▶ _Exercise goal_
Set down exactly the first line of the entries and every line after it, through the line with "Centro de Aprendizaje. [88, 226]".

Records from a data collection
# # # # # # #
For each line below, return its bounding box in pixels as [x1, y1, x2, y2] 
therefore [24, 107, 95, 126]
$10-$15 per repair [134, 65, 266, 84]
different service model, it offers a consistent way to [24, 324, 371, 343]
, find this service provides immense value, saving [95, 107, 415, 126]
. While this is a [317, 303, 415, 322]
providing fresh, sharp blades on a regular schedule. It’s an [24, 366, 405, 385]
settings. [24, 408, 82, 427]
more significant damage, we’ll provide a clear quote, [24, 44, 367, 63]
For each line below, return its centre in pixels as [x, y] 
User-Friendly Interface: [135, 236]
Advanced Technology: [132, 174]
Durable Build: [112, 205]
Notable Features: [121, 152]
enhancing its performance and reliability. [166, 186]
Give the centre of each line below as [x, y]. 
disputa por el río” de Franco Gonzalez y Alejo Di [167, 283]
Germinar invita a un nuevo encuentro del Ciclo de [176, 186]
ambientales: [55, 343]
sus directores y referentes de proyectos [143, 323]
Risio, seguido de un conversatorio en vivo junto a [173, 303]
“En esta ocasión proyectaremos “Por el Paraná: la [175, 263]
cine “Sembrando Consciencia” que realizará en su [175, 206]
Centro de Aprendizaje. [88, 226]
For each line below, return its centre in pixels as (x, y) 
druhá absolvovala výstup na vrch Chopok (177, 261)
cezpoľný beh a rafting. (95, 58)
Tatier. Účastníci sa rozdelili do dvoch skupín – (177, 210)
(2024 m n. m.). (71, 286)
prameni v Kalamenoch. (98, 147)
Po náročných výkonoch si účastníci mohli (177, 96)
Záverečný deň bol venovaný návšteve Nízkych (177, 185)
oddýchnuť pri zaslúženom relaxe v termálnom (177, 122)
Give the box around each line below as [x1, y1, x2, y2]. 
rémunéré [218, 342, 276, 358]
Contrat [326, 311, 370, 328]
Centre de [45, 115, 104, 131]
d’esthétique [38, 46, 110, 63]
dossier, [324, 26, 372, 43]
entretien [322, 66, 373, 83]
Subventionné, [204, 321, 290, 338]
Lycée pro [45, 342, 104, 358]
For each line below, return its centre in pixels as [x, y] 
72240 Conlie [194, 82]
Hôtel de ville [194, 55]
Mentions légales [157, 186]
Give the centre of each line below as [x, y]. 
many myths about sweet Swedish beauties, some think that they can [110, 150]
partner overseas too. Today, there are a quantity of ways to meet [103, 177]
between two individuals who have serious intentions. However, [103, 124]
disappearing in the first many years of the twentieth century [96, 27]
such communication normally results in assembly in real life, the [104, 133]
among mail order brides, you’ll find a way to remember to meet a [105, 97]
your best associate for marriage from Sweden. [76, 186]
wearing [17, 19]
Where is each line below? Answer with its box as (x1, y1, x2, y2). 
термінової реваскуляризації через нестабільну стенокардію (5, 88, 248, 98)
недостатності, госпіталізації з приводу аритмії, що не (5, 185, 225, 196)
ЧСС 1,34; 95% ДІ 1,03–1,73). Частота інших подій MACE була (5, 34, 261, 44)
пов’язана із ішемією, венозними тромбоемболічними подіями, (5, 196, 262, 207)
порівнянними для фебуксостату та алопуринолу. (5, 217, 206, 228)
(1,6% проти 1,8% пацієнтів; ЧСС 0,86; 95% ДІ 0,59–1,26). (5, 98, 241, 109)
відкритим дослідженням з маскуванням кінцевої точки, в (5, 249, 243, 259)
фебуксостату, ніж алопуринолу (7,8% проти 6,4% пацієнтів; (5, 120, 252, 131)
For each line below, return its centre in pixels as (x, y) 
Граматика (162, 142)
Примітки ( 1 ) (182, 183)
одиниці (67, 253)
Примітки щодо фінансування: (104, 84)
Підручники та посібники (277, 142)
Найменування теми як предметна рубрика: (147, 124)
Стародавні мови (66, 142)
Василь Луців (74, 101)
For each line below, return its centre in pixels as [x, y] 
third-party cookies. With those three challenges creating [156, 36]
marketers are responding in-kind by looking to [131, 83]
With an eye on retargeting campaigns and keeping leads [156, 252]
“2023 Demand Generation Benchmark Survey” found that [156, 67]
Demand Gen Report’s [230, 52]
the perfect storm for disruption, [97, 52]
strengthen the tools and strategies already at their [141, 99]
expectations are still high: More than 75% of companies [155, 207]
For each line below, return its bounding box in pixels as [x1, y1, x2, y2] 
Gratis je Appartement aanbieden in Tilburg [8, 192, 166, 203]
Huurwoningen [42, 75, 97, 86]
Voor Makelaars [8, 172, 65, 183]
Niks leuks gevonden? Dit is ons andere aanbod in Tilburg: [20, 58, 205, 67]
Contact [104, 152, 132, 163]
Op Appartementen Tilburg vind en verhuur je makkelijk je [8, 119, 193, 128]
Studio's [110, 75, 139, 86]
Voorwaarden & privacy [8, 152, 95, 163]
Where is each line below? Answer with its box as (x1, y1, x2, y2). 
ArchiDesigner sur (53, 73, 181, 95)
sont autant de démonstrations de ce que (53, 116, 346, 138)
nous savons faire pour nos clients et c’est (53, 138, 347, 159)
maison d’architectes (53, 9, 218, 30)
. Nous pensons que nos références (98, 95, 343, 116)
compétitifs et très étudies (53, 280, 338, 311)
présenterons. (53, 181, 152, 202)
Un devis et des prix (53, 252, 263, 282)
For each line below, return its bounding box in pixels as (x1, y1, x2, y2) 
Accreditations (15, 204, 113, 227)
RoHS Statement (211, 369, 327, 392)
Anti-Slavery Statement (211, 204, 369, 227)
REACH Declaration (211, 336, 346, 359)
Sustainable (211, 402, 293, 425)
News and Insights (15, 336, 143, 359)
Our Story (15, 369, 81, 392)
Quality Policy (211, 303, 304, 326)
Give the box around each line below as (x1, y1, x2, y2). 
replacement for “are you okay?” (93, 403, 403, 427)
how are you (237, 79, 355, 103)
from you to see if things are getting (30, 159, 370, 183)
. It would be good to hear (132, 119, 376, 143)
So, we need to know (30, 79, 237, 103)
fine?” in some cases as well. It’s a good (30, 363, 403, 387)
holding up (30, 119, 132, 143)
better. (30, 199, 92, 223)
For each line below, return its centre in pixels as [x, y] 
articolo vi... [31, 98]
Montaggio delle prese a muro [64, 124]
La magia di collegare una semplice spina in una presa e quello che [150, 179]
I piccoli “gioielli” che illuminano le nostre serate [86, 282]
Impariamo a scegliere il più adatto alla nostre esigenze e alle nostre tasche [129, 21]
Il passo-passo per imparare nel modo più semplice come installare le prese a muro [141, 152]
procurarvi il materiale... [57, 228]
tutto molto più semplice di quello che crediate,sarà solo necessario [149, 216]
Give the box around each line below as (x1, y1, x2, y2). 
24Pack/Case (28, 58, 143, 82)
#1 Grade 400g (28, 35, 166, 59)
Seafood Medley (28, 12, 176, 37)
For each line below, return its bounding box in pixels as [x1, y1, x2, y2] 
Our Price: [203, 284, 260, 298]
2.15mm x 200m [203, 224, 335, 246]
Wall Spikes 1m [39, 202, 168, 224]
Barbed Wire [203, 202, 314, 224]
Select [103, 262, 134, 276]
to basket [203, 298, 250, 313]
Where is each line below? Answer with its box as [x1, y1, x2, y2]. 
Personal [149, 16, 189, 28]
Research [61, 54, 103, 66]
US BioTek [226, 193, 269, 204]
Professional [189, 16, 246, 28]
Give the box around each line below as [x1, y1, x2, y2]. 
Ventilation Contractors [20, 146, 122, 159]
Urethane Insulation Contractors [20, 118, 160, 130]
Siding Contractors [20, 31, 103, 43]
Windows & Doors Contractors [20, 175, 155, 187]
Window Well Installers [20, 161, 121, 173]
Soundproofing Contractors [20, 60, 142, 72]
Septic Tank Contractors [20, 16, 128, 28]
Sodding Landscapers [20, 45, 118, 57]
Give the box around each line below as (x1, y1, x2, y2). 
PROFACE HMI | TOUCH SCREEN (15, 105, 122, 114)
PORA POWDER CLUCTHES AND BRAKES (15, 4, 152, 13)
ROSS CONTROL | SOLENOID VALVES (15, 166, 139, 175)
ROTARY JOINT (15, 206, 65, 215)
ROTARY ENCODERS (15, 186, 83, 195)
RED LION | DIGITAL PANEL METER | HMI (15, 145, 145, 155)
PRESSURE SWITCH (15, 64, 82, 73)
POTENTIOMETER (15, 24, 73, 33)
# # # # # # #
▶ _Response_
For each line below, return its bounding box in pixels as [x1, y1, x2, y2] 
therefore [24, 107, 95, 126]
$10-$15 per repair [134, 65, 266, 84]
different service model, it offers a consistent way to [24, 324, 371, 343]
, find this service provides immense value, saving [95, 107, 415, 126]
. While this is a [317, 303, 415, 322]
providing fresh, sharp blades on a regular schedule. It’s an [24, 366, 405, 385]
settings. [24, 408, 82, 427]
more significant damage, we’ll provide a clear quote, [24, 44, 367, 63]
For each line below, return its centre in pixels as [x, y] 
User-Friendly Interface: [135, 236]
Advanced Technology: [132, 174]
Durable Build: [112, 205]
Notable Features: [121, 152]
enhancing its performance and reliability. [166, 186]
Give the centre of each line below as [x, y]. 
disputa por el río” de Franco Gonzalez y Alejo Di [167, 283]
Germinar invita a un nuevo encuentro del Ciclo de [176, 186]
ambientales: [55, 343]
sus directores y referentes de proyectos [143, 323]
Risio, seguido de un conversatorio en vivo junto a [173, 303]
“En esta ocasión proyectaremos “Por el Paraná: la [175, 263]
cine “Sembrando Consciencia” que realizará en su [175, 206]
Centro de Aprendizaje. [88, 226]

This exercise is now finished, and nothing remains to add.